You Thought Health Care Was Complicated?

The Repercussions of Deporting 11 Million Are Too

Open Letter to President Trump:

During the recent campaign you told the American electorate you would immediately deport all illegal aliens upon your election. Implied in this promise is that their children would also be deported, since most parents would never choose to leave without their children.

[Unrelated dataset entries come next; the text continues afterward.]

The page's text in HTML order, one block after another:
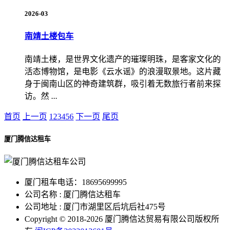
2026-03
南靖土楼包车
南靖土楼，是世界文化遗产的璀璨明珠，是客家文化的
活态博物馆，是电影《云水谣》的浪漫取景地。这片藏
身于闽南山区的神奇建筑群，吸引着无数旅行者前来探
访。然 ...
首页 上一页 123456 下一页 尾页
厦门腾信达租车
厦门租车电话：18695699995
公司名称 : 厦门腾信达租车
公司地址 : 厦门市湖里区后坑后社475号
Copyright © 2018-2026 厦门腾信达贸易有限公司版权所
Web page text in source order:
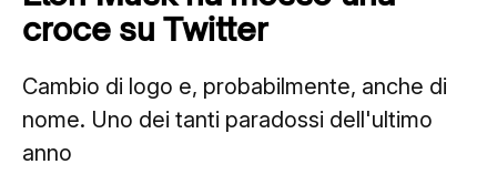
Tutti gli articoli
Chi siamo
croce su Twitter
Cambio di logo e, probabilmente, anche di
nome. Uno dei tanti paradossi dell'ultimo
anno
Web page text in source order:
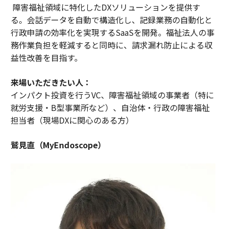
障害福祉領域に特化したDXソリューションを提供す
る。会話データを自動で構造化し、記録業務の自動化と
行政申請の効率化を実現するSaaSを開発。福祉法人の事
務作業負担を軽減すると同時に、請求漏れ防止による収
益性改善を目指す。
来場いただきたい人：
インパクト投資を行うVC、障害福祉領域の事業者（特に
就労支援・B型事業所など）、自治体・行政の障害福祉
担当者（現場DXに関心のある方）
鷲見直（MyEndoscope）
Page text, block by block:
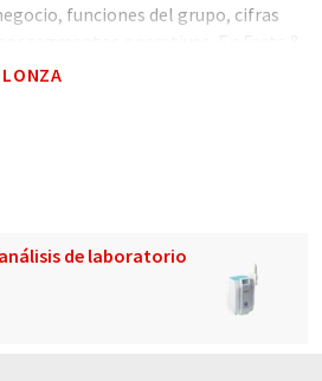
funciones del grupo, cifras
Lonza, así como sobre nuestro
LONZA
de laboratorio
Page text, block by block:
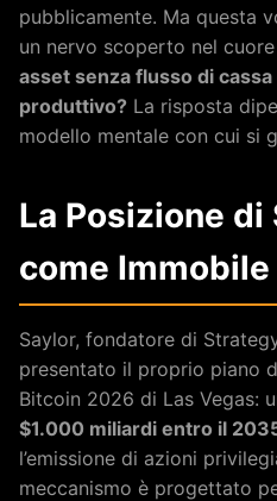
pubblicamente. Ma questa
un nervo scoperto nel
asset senza flusso di
produttivo? La risposta
modello mentale con cui si
La Posizione
come
Saylor, fondatore di
presentato il proprio piano
Bitcoin 2026 di Las Vegas:
$1.000 miliardi entro il
l’emissione di azioni
meccanismo è progettato
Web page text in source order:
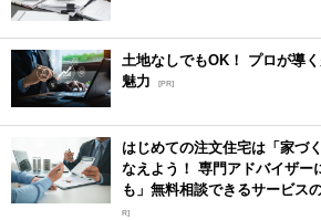
土地なしでもOK！ プロが導
魅力
[PR]
はじめての注文住宅は「家づ
なえよう！ 専門アドバイザー
も」無料相談できるサービス
R]
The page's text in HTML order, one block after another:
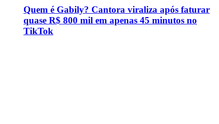
Quem é Gabily? Cantora viraliza após faturar
quase R$ 800 mil em apenas 45 minutos no
TikTok
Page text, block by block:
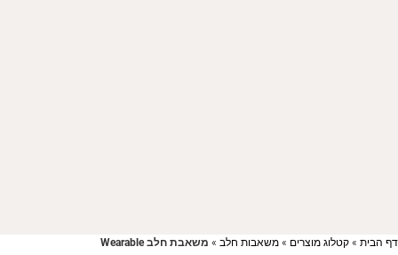
דף הבית» קטלוג מוצרים » משאבות חלב» משאבת חלב Wearable
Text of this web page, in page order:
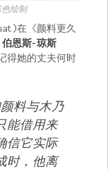
绘制
在《颜料更久
伯恩斯-琼斯
得她的丈夫何时
料与木乃
能借用来
信它实际
时，他离
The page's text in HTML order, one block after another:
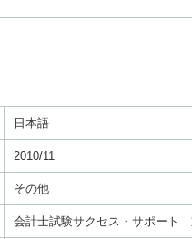
日本語
2010/11
その他
会計士試験サクセス・サポー
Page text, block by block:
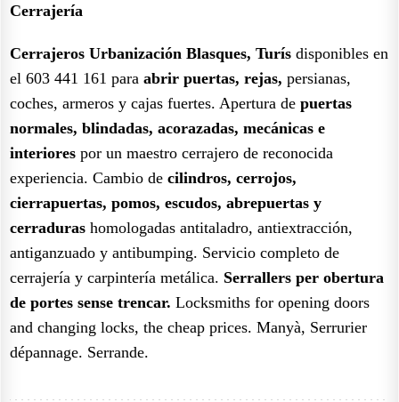
Cerrajería
Cerrajeros Urbanización Blasques, Turís disponibles en
el 603 441 161 para abrir puertas, rejas, persianas,
coches, armeros y cajas fuertes. Apertura de puertas
normales, blindadas, acorazadas, mecánicas e
interiores por un maestro cerrajero de reconocida
experiencia. Cambio de cilindros, cerrojos,
cierrapuertas, pomos, escudos, abrepuertas y
cerraduras homologadas antitaladro, antiextracción,
antiganzuado y antibumping. Servicio completo de
cerrajería y carpintería metálica. Serrallers per obertura
de portes sense trencar. Locksmiths for opening doors
and changing locks, the cheap prices. Manyà, Serrurier
dépannage. Serrande.
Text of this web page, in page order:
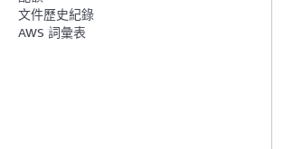
文件歷史紀錄
AWS 詞彙表
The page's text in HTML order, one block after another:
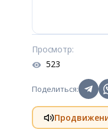
Просмотр:
523
Поделиться:
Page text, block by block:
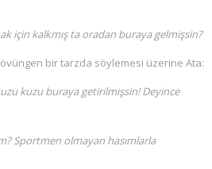
için kalkmış ta oradan buraya gelmişsin?
bir tarzda söylemesi üzerine Ata:
kuzu buraya getirilmişsin! Deyince
Sportmen olmayan hasımlarla
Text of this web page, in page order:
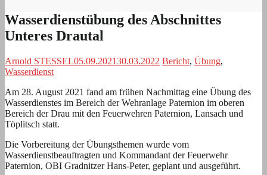
Wasserdienstübung des Abschnittes
Unteres Drautal
Arnold STESSEL05.09.202130.03.2022 Bericht, Übung,
Wasserdienst
Am 28. August 2021 fand am frühen Nachmittag eine Übung des
Wasserdienstes im Bereich der Wehranlage Paternion im oberen
Bereich der Drau mit den Feuerwehren Paternion, Lansach und
Töplitsch statt.
Die Vorbereitung der Übungsthemen wurde vom
Wasserdienstbeauftragten und Kommandant der Feuerwehr
Paternion, OBI Gradnitzer Hans-Peter, geplant und ausgeführt.
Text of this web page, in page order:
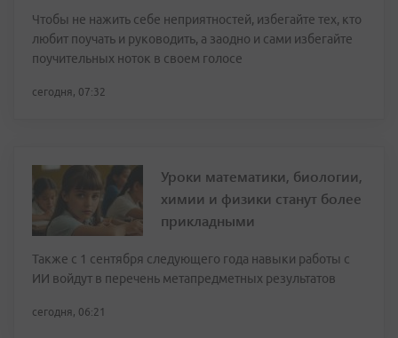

On February 21, the Department of Homeland Security (DHS) announced greatly broadened guidelines for those who could be deported — making virtually any undocumented alien subject to deportation — and the hiring of an additional 15,000 agents to accomplish this.

The supposed aim of this policy is to provide jobs to American citizens (and documented aliens) by removing the 11.1 million undocumented aliens living in the U.S., two-thirds of whom have lived in the U.S. for 10 years or longer, and who have about 4.5 million children born in the U.S. — now U.S. citizens.

That’s a lot of illegal aliens to deport. Since 8 million of the undocumented are gainfully employed, their deportation will have dramatic economic repercussions.

While the recently announced guidelines emphasize agent stops, apprehensions, and deportations, you have other means available to achieve your goals — Romney’s “self-deportation” and mass forced repatriation.

Self-deportation can best be described as the creation of an atmosphere that forces the undocumented to leave the country “voluntarily,” even though many could not afford to do so even if they wanted to. It can be best accomplished by instilling an abiding fear in employers that they will be prosecuted to the full extent of the law for hiring illegal aliens. Existing law provides civil and criminal penalties for illegal hires, from civil fines of $100 per violation to imprisonment for 10 years.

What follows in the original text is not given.